Rafael. A third name. If he was this boy, Nathan was changing yet again into a different person.

“But the police investigation drew a blank. The authorities, the police, the social workers, they asked the same questions again and again. We could give no different answers. There were no answers. The borders into Spain were not closed quickly enough to check those leaving the country. We knew the perpetrators could have slipped away leaving no trace.”

“Did they find out who killed Carolina's husband?”

“No. The police made a few useless arrests, but it was all for show. They got nowhere. The perpetrators had powerful allies.”

I wondered whether the same would be true for the Rylands case.

“We were at a dead end,” he said.

The word hung awkwardly, but he shrugged. That was what it was. “Thoughts of our boy were with us all the hours in the day and night. Not to know whether he was alive or dead, or how he suffered—­it was with us every minute of every day. But there was never an answer.”
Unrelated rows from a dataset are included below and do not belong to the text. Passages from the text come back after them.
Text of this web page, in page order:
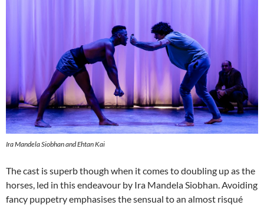
Ira Mandela Siobhan and Ehtan Kai
The cast is superb though when it comes to doubling up as the
horses, led in this endeavour by Ira Mandela Siobhan. Avoiding
fancy puppetry emphasises the sensual to an almost risqué
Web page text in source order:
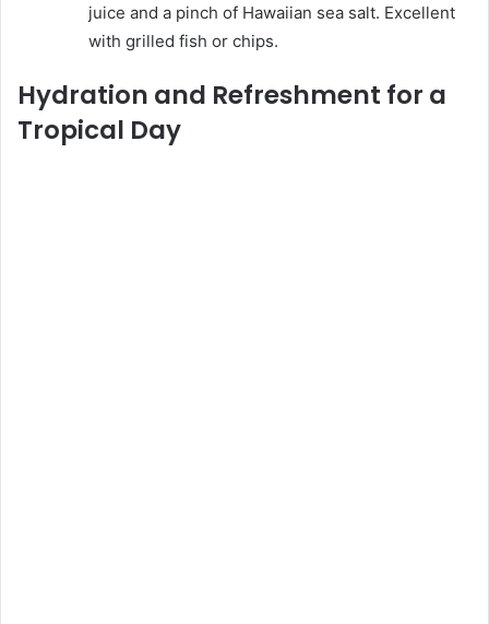
juice and a pinch of Hawaiian sea salt. Excellent
with grilled fish or chips.
Hydration and Refreshment for a
Tropical Day
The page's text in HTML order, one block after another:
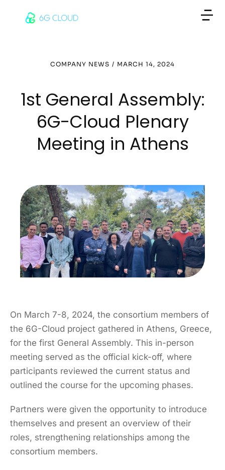
COMPANY NEWS / MARCH 14, 2024
1st General Assembly:
6G-Cloud Plenary
Meeting in Athens
On March 7-8, 2024, the consortium members of
the 6G-Cloud project gathered in Athens, Greece,
for the first General Assembly. This in-person
meeting served as the official kick-off, where
participants reviewed the current status and
outlined the course for the upcoming phases.
Partners were given the opportunity to introduce
themselves and present an overview of their
roles, strengthening relationships among the
consortium members.

“And Carolina, now?” I hardly dared ask. “Is she—­?”

“She was brave as a lioness. With no proof to the contrary, you must believe that your child might still be alive, that one day they might be found. For months, she kept her dignity while we did whatever we could. We hired private detectives. We befriended the police detectives. We pulled strings, any connections we had. But nothing worked. Then came the suicide attempts.”
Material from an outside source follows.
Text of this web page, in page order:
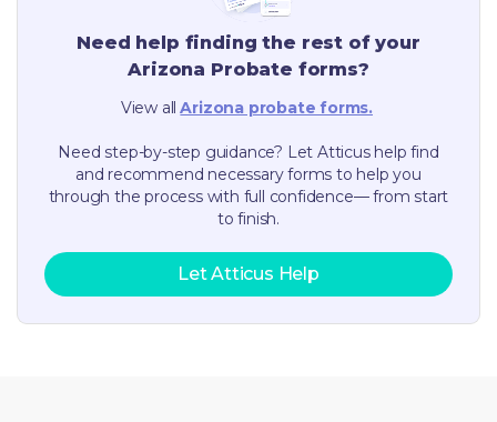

I could hardly bear to hear it. None of us had proof that this had anything at all to do with Nathan and his improbable story, I told myself. Yet all my instincts were pointing in one direction and it was clear that Eduardo's were, too. Or was that desperation? A stab of anxiety hit me. What if Nathan had been making it all up? Was I an idiot for believing him, and worse, had I inflicted more pain on the Walde family with a cock-­and-­bull story? I almost didn't want to hear any more.